The idea to reduce salt-pepper noise is to compute the mean of the whole neighborhood, and replace the outlier pixel with this mean value: $$G[u,v] = \frac 1{(2k+1)^2} \sum^k_{i=-k} \sum^k_{j=-k} I[u-i, v-j]$$
- where (2k+1) is the filter size, (u,v) is the center pixel coordinates
The mean equation can be generalized by adding a weight to every pixel in the neighborhood, resulting in cross-correlation. The weight matrix H is called a kernel.

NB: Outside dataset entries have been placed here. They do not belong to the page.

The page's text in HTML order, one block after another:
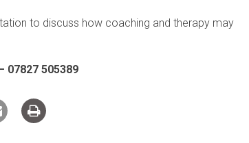
to discuss how coaching and therapy may
07827 505389
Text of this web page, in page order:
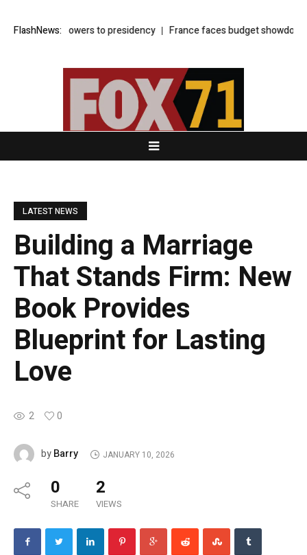
FlashNews:
powers to presidency France faces budget showdown as
LATEST NEWS
Building a Marriage
That Stands Firm: New
Book Provides
Blueprint for Lasting
Love
2 0
byBarry JANUARY 10, 2026
0
SHARE
2
VIEWS

- Kernal could be: mean filter, gaussian filter
Application：
- Template matching: The pixel with the highest response from Cross-correlation is the location of the template in an image
- Image gradient computation: Define a finite difference kernel,and apply it to the image to get the image gradient

Convolution

A convolution is a cross-correlation where the filter is flipped both horizontally and vertically before being applied to the image
Unlike Cross-Correlation, Convolution is associative. If H and F are filter kernels then: $H(FI) = (HF)I$
Precompute filter convolutions(H*F)then apply it once to the image to reduce runtime.